我知道他在回忆什么。他最后看到的画面,应该是那把刺向凌菡的、淬了魔血的匕首。三年,
整整一千零九十五天,为那个仙子挡了一百次明枪暗箭。这是第一百零一次,也是最后一次。
那把匕首穿透了他的胸膛。他最后一点生命力,化作了一道微弱的灵力护盾,
护住了身后那个连眼皮都未曾多抬一下的女人。她的声音,就和她的人一样,总是冷的,
冷得没有一丝暖意。她说:“我从未求你如此。一切不过是你自作多情。”就这么一句话,
比那把淬了毒的匕首还要狠,直接捅碎了陈烨最后的一点念想。而我,花了三年时间,
为柳轻颜倾家荡产。她要的,不管是天材地宝,还是奇门法器,
我眼睛都不眨一下就去给她弄来。最后,我一无所有了。她大概也玩腻了。我恍惚记得,
那团血雾爆开的瞬间,她眼睛……是不是瞪大了一点?嘴角的笑意,好像僵住了。
一定是错觉。那女人怎么可能会有那种表情。房间里异常安静。
只有我们两个人沉重的呼吸声,和窗外远方传来的,模糊的汽车鸣笛声。
和修真世界那种灵气充沛,连风都带着草木清香的环境完全不同。这里的空气是浑浊的,
滞重的。陈烨终于缓过劲来,吐出了回归现实世界的第一个字:“操。”他坐起身,低着头,
头发乱糟糟的,遮住了他的脸,
声音里带着自己都没察觉到的颤抖:“三年……就像做了一场梦。”“噩梦。”我纠正他。
我们就像两个自作聪明的赌徒,把自己的时间、情感、乃至生命全部押了上去,
最后输得精光,被**老板一脚踢了出来。天光从窗帘的缝隙里挤进来,
在满是灰尘的地板上投下一道亮斑。陈烨掀开被子,光着脚下了床,走进卫生间。很快,
里面传来哗啦啦的水声。我坐在床边,看着自己的手机。一部老旧的国产机,
屏幕的钢化膜边缘已经碎裂。我按下了开机键,屏保是一张模糊的合照,我和陈烨,
还有几个大学同学,在毕业典礼上笑得像个傻子。时间显示,是2023年7月15日,
上午7点03分。原来我们,只离开了不到十分钟。浴室的水声停了。陈烨走出来,
他用冷水冲了把脸,头发湿漉漉地滴着水。他走到桌子前,拿起一包放了不知道多久的烟,
抽出一根叼在嘴里,却半天没找到打火机。他朝我伸出手,我把我的扔给他。
他“啪”地点了火,深深吸了一口,然后剧烈地呛咳起来。整个早上,我们之间几乎零交流。
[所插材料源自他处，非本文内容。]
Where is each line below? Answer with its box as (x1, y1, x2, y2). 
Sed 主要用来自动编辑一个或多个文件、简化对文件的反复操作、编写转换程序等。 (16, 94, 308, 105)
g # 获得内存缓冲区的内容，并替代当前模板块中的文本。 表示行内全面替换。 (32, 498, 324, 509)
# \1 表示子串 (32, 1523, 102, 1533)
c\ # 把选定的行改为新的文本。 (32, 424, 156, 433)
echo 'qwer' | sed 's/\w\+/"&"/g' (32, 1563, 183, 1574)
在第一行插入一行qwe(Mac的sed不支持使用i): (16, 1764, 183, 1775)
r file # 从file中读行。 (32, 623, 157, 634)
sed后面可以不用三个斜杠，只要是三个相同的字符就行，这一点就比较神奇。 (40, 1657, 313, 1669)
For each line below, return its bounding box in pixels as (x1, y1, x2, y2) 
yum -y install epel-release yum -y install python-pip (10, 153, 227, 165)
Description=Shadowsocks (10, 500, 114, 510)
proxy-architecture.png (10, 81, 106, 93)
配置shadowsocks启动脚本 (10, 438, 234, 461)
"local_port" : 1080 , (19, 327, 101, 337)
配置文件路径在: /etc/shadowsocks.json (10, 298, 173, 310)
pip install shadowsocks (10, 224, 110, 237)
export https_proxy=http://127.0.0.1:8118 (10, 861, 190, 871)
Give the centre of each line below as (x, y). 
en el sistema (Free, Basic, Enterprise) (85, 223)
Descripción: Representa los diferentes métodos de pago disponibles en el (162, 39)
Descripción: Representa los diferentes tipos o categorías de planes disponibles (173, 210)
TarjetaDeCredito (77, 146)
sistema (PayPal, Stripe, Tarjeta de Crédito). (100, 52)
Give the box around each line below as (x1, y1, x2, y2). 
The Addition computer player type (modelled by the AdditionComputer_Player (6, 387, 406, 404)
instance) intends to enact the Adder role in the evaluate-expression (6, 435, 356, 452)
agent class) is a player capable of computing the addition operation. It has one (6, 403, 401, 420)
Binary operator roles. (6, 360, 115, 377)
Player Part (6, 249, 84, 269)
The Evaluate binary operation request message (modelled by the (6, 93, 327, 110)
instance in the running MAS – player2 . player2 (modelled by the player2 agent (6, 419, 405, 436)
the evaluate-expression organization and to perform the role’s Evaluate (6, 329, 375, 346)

他沉默地刷着招聘软件,我则躺在床上,盯着天花板上的水渍。失败的滋味,
比想象中还要苦涩。那不是单纯的挫败感,而是一种被掏空的虚无。好像有什么东西,
永远地留在了那个世界,再也拿不回来了。陈烨的咳嗽声又响起来,又深又重,
不像是嗓子不舒服,倒像是肺部破了一个大洞。过了许久,他的咳嗽声才渐渐平息下去。
他缓缓抬起头,他那双曾经明亮的眼睛,此刻却空洞无神。他看着我,嘴唇动了动,
吐出了几个字,那声音沙哑得几乎听不清,却像重锤般砸在我心上。
他问:“我们……就这样回来了?”一个月过去了。
我和陈烨就像两颗被随意丢回池塘的石子,迅速沉底,
被无数相似的、毫不起眼的石子所淹没。那要命的幻痛在日复一日的现实磋磨中,
渐渐从尖锐的刺痛变成了迟钝的酸胀。我们开始海投简历,穿上带着樟脑丸味道的衬衫,
去参加一场又一场的面试。陈烨的情况比我更糟。他变得很安静,夜里会做噩梦,
好几次我被他压抑的、痛苦的低吼惊醒,一睁眼就看到他坐在床上,浑身被冷汗浸透。
我们默契地不再谈论那个世界的一草一木,一个人,一把剑。这天晚上,
大学时的班长打来电话,说是张罗了一场同学聚会。陈烨在我身边说:“去吧,
总不能一直待在这儿发霉。”聚会的地点在一家KTV,包厢很大,灯光闪烁,
音乐震耳欲聋。我被灌了几杯啤酒,胃里火烧火燎的。
周围的人在高声唱着我没听过的流行歌曲,笑声、尖叫声、音乐声混杂在一起,吵得我头疼。
我像一个掉进异次元的观众,茫然地看着眼前的一切。我端着酒杯,
在昏暗的角落里找到了陈烨。他一个人坐在那里,手里端着一杯啤酒,眼神没有焦点。
他把自己包裹在一个无形的壳里,拒绝任何人的靠近。
一个女生正在声嘶力竭地唱着一首悲伤的情歌,歌词里反复唱着“你骗我,你骗我”。
那几个字格外刺耳。我的脑海中,不受控制地浮现出柳轻颜的脸。她也经常说这两个字。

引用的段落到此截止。